Braidotti (2019) também celebra esse modo de compreensão do mundo: “inter-relacional, transnacional, multi-sexos e trans-espécies [...]” como “uma forma nativa ou vernacular de cosmopolitismo” (Braidotti, 2019: 127)

Sobre tal dimensão, Moss faz uma importante nota ao fato de que o humanismo também tem sido associado a uma agenda emancipatória que inclui solidariedade, justiça social e igualdade, mas o pós-humanismo não rejeita essa agenda para melhoria humana. Assim, destaca que o pós-humanismo objeta a 'violência epistêmica' (Braidotti, 2013: 30, citado por Moss, 2019: 147), exercida pelo humanismo eurocêntrico a todos os ocupantes do planeta.

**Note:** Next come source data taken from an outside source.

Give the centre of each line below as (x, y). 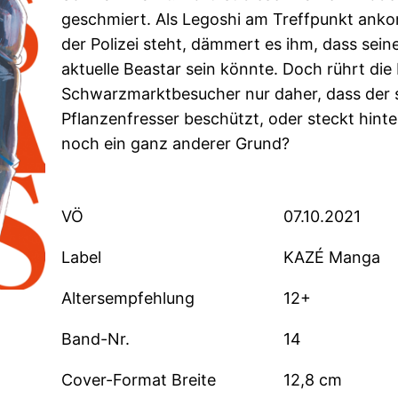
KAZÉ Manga (331, 258)
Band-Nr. (96, 339)
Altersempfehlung (128, 298)
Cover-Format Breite (139, 380)
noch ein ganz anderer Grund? (176, 144)
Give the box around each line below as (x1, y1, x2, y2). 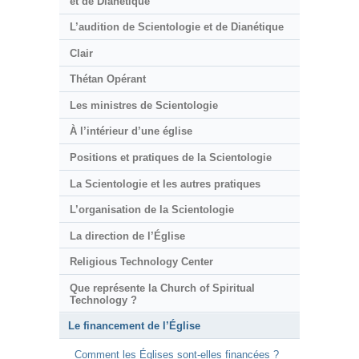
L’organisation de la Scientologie (69, 204, 234, 216)
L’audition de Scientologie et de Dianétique (69, 21, 284, 34)
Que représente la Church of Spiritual (69, 281, 255, 294)
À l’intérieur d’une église (69, 125, 192, 138)
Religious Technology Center (69, 256, 213, 268)
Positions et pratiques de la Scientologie (69, 151, 272, 164)
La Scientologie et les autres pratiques (69, 177, 260, 190)
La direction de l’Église (69, 229, 185, 242)
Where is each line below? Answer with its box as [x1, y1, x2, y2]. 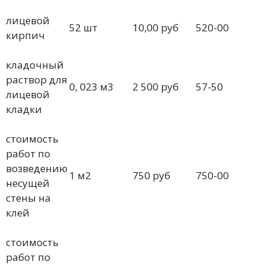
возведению [6, 161, 67, 175]
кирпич [6, 28, 45, 42]
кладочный [6, 58, 64, 72]
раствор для [6, 73, 67, 86]
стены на [6, 191, 51, 205]
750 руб [132, 169, 170, 182]
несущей [6, 176, 50, 190]
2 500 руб [132, 80, 179, 93]
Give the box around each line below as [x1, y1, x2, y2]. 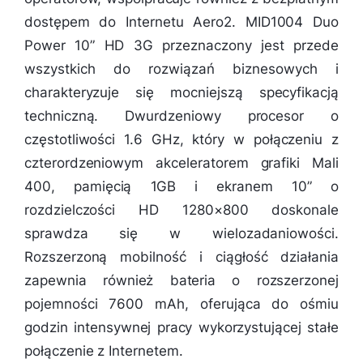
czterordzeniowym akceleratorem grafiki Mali [24, 155, 339, 172]
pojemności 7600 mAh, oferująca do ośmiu [24, 296, 339, 313]
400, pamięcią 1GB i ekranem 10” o [24, 178, 339, 195]
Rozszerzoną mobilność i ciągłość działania [24, 249, 339, 266]
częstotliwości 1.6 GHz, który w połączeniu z [24, 131, 339, 148]
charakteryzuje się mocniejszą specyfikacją [24, 84, 339, 101]
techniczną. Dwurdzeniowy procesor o [24, 108, 339, 125]
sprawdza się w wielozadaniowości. [24, 225, 339, 242]
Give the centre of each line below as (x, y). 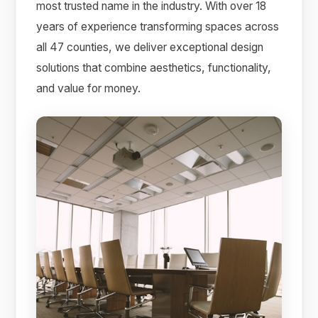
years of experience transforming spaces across (158, 27)
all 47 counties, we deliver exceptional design (150, 48)
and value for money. (89, 89)
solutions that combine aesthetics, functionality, (154, 68)
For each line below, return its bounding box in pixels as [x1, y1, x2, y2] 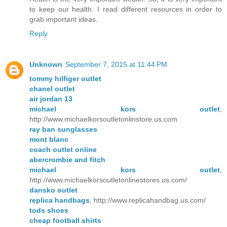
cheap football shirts [29, 216, 101, 225]
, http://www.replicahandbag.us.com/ [90, 196, 206, 205]
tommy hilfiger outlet [29, 74, 101, 83]
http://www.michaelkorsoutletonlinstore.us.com [29, 115, 177, 124]
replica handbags [29, 196, 90, 205]
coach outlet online [29, 145, 97, 154]
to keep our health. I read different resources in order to [29, 5, 222, 13]
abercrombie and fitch [29, 156, 105, 164]
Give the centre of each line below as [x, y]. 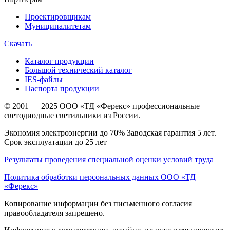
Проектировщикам [58, 17]
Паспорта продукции [62, 89]
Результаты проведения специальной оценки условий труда [109, 160]
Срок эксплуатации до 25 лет [55, 142]
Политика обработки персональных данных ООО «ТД [100, 177]
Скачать [18, 44]
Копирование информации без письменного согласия [98, 204]
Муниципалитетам [58, 26]
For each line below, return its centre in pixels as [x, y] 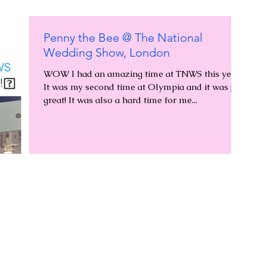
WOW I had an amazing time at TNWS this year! [142, 74]
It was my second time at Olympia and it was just [145, 87]
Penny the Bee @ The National [123, 38]
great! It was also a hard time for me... [120, 100]
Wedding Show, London [107, 53]
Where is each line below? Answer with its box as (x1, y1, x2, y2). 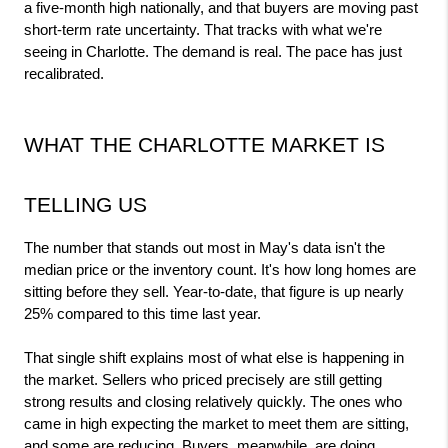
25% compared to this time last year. (24, 305, 261, 322)
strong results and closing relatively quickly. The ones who (24, 393, 402, 410)
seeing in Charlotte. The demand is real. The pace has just (24, 43, 402, 60)
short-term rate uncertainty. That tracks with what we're (24, 21, 382, 38)
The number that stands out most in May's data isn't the (24, 239, 385, 256)
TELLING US (24, 192, 147, 217)
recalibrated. (24, 65, 104, 82)
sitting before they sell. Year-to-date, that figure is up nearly (24, 283, 404, 300)
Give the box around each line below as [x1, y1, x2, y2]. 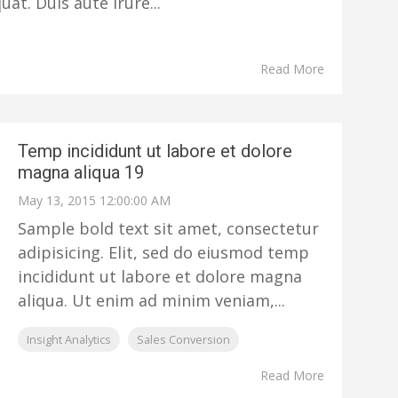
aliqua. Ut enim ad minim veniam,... [18, 290, 286, 311]
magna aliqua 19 [18, 162, 145, 183]
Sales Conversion [137, 331, 231, 347]
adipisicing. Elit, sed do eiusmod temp [18, 242, 310, 263]
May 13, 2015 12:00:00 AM [18, 192, 171, 209]
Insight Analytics [27, 331, 112, 347]
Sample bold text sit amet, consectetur [18, 218, 320, 239]
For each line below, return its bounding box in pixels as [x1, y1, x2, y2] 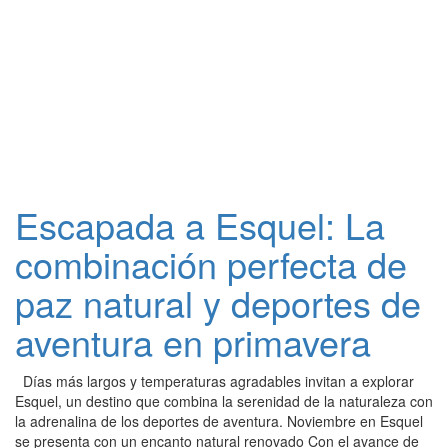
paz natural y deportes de [15, 277, 421, 328]
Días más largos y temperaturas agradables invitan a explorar [15, 371, 414, 391]
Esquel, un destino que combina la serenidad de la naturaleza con [15, 391, 433, 411]
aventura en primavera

Diante desse breve contexto, podemos situar uma concepção outra sobre os processos de ensino-aprendizagem e subjetivação/ singularização17, através da ideia dos emaranhados18. Significa atentar para, mais especificamente, o aprendizado que não segue um caminho linear, com estágios progressivos e/ou previsíveis. Como aponta Moss (2019), pelo contrário, procede por encaixes, partidas e desvios inesperados, envolvendo linhas de voo19, que se iniciam de maneiras imprevisíveis, provocadas por forças do devir e por encontros com diferenças, à medida que novas conexões são feitas e novas hipóteses são colocadas à prova diante de outras. A metáfora de Malaguzzi, de Reggio Emilia20, como retoma Moss, é a de um emaranhado de espaguete, “sem começo nem fim, mas onde você está sempre no meio e com aberturas para muitos outras direções e lugares” (Moss, 2019: 71. Livre tradução; Dahlberg e Moss, 2020).

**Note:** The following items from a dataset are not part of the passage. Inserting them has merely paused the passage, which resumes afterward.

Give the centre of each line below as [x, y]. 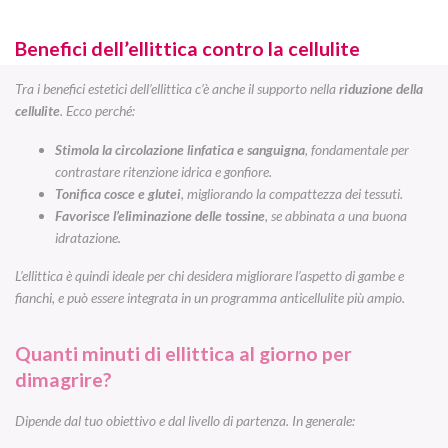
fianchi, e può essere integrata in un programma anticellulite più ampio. [210, 297]
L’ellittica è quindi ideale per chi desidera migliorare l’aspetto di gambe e [209, 275]
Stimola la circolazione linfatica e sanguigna [180, 149]
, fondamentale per [357, 149]
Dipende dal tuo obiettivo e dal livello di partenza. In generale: [185, 420]
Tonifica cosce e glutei [118, 193]
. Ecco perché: [97, 111]
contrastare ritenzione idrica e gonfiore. [163, 171]
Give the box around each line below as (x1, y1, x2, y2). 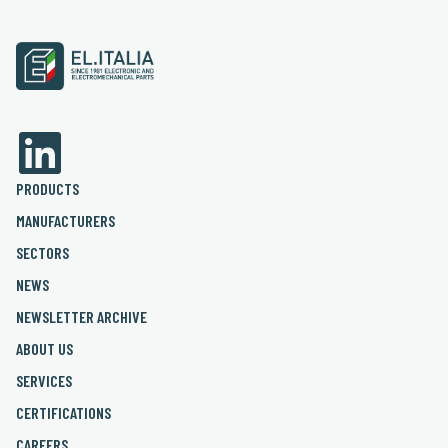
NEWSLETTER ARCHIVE (16, 306, 147, 326)
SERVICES (16, 370, 72, 390)
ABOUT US (16, 338, 73, 358)
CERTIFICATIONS (16, 402, 111, 422)
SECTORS (16, 242, 69, 262)
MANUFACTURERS (16, 210, 115, 230)
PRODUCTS (16, 178, 79, 198)
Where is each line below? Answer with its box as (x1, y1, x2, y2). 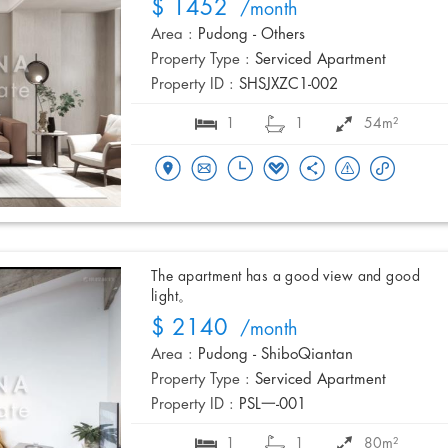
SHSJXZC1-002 (239, 77, 338, 94)
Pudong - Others (198, 27, 305, 44)
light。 (151, 289, 193, 305)
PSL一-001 (239, 397, 306, 414)
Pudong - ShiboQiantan (198, 347, 353, 364)
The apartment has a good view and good (151, 269, 420, 285)
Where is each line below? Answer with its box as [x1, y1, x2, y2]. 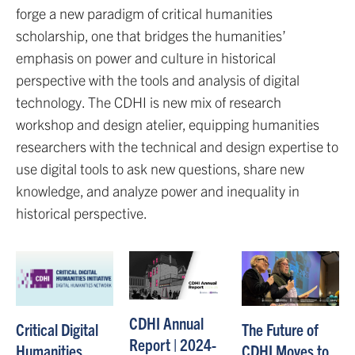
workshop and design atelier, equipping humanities [16, 115, 319, 133]
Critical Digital [16, 319, 98, 340]
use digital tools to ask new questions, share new [16, 159, 304, 177]
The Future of [242, 318, 319, 339]
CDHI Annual [128, 312, 204, 334]
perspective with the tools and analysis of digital [16, 71, 300, 89]
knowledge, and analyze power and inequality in [16, 181, 300, 200]
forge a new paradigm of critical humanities [16, 4, 273, 22]
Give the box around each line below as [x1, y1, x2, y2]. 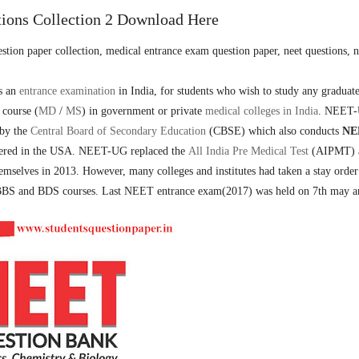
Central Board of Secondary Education [30, 125, 206, 137]
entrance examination [19, 85, 115, 97]
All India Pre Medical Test [188, 145, 309, 157]
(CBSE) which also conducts [206, 125, 342, 137]
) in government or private [82, 105, 205, 117]
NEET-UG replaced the [75, 145, 188, 157]
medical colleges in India [205, 105, 318, 117]
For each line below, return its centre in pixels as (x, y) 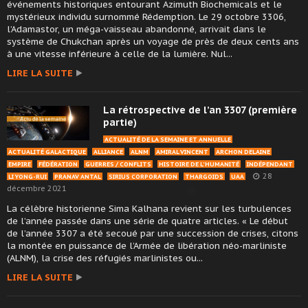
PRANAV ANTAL (78, 177)
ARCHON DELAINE (243, 152)
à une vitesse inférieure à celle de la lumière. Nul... (120, 54)
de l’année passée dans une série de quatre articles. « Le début (147, 221)
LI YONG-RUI (27, 177)
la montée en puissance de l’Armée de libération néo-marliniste (147, 246)
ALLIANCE (108, 152)
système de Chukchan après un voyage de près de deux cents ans (153, 42)
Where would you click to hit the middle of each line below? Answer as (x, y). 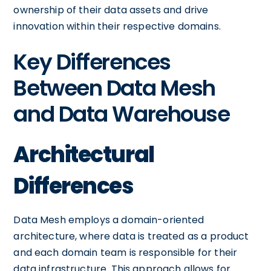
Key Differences (92, 62)
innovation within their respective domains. (117, 26)
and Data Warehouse (122, 114)
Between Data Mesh (114, 88)
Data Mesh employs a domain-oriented (109, 220)
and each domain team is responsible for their (126, 252)
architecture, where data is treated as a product (131, 236)
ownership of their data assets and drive (111, 10)
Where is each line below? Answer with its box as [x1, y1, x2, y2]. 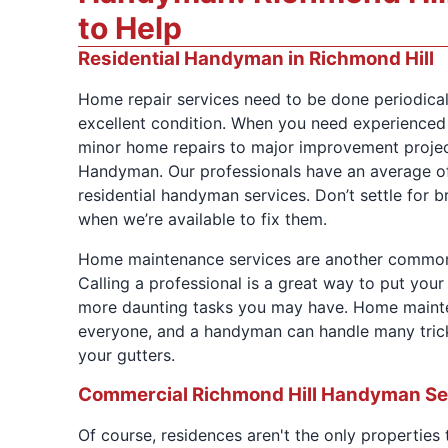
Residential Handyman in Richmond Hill [77, 47, 434, 70]
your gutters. [77, 345, 175, 365]
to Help [77, 10, 182, 46]
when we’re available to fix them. [77, 209, 327, 229]
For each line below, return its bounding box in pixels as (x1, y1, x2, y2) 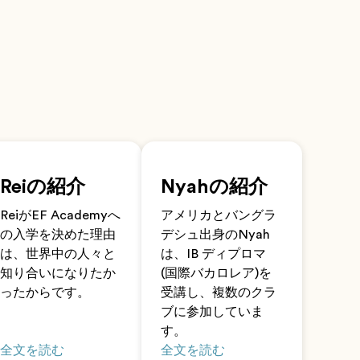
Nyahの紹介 (161, 175, 268, 198)
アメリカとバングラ (161, 208, 276, 223)
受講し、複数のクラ (161, 285, 276, 300)
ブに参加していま (161, 305, 264, 319)
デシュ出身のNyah (161, 227, 270, 242)
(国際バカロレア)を (161, 266, 272, 280)
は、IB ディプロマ (161, 247, 266, 261)

Neste sentido, cumpre mencionar que Ingold (2012; 2015) nomeia também tais linhas como linhas de voo (que não são fixas ou duras como elementos de um território), na acepção deleuzo-guattariana e, ocasionalmente, as assume também como linhas de devir, de modo que tal conceito parece explicitar mais a ideia de uma "viagem-criação".

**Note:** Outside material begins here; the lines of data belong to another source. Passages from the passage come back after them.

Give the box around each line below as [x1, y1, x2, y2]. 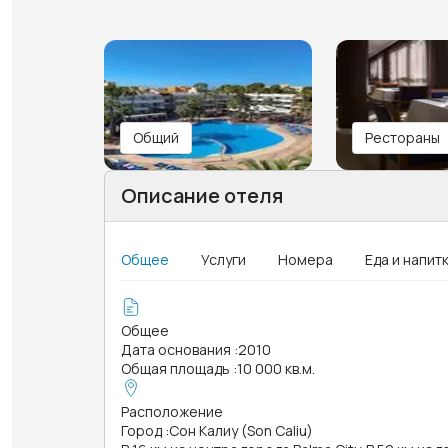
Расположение [121, 401, 223, 421]
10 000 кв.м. [237, 358, 315, 378]
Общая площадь [121, 358, 230, 378]
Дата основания [121, 339, 231, 359]
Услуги [201, 249, 246, 269]
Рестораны [365, 127, 440, 147]
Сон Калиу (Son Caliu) [169, 420, 313, 440]
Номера [278, 249, 333, 269]
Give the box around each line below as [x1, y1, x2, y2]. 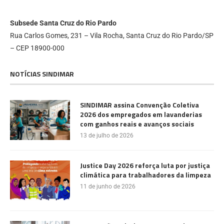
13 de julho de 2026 [80, 131, 133, 139]
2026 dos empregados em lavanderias [80, 108, 202, 119]
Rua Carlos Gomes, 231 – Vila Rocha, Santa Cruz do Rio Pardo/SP [10, 31, 213, 39]
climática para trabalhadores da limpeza [80, 169, 211, 180]
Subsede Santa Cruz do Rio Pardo [10, 18, 116, 27]
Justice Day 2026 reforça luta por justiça [80, 159, 210, 170]
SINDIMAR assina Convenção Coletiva [80, 99, 199, 110]
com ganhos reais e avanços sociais [80, 118, 194, 129]
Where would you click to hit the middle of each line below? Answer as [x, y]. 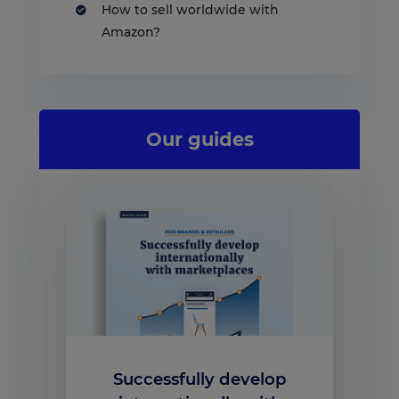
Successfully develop [199, 379]
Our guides [199, 140]
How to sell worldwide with [190, 10]
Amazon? [131, 33]
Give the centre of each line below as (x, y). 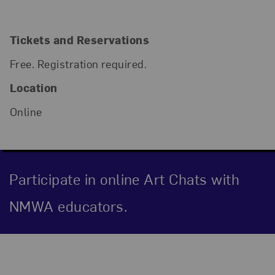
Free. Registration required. (78, 63)
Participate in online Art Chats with (124, 178)
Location (33, 88)
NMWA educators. (68, 205)
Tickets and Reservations (79, 39)
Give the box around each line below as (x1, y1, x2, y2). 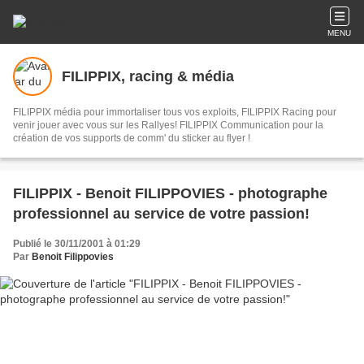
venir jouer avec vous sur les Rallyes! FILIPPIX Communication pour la (13, 119, 323, 131)
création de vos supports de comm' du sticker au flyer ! (13, 132, 250, 144)
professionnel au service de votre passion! (13, 206, 310, 222)
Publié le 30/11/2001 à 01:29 (13, 238, 141, 249)
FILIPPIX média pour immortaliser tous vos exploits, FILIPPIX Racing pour (13, 106, 336, 118)
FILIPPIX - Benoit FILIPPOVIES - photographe (13, 185, 327, 201)
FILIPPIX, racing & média (62, 67, 234, 84)
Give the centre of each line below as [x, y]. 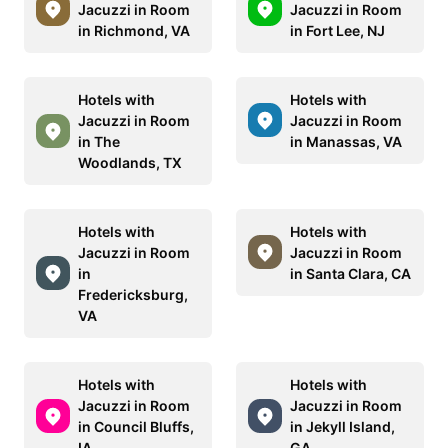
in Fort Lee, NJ [337, 30]
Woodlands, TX [130, 162]
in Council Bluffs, [136, 426]
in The [99, 141]
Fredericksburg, [133, 294]
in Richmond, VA [134, 30]
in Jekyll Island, [342, 426]
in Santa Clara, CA [350, 273]

Assim, opto aqui pelo termo linhas de voo no lugar de linhas de fuga, como também encontramos em tradução da obra deleuzo-guattariana, mais frequentemente. Não se trata também, deste ponto de vista, de sinônimos. Aliás, vale ressaltar a provocação de Moss (2019) para que coloquemos uma movimentação destacada sobre as linhas fixas e linhas duras, para que possamos criar nomes/ideias/conceitos para além dos dados por Deleuze e Guattari. Enfim, a ideia do "espaguete" trazida por Moss, surge nessa empreitada, assim como em Dahlberg e Moss (Dahlberg &Moss, 2020; Rinaldi, 2020).

Neste caso, então, valeria a pena o uso de da ideia de voo ou devir, para nos referirmos, mais detidamente, aos processos que atravessam, arrastam e hibridizam tais linhas e os territórios que compõem. Aqui enfatizo, particularmente, o caso dos bebês/hecceidades nesses percursos. Ingold (2012) ressalta que

a vida, para Deleuze e Guattari, se desenrola ao longo dessas linhas-fio; eles a chamam de ‘linha de fuga’, e por vezes ‘linhas de devir’. O mais importante, contudo, é que essas linhas não conectam. [...] os pontos não são conectados, mas colocados de lado e tornados indiscerníveis pela corrente à medida que ela se arrasta através deles. A vida está sempre em aberto: seu impulso não é alcançar um fim, mas continuar seguindo em frente. (Ingold, 2012: 38-39).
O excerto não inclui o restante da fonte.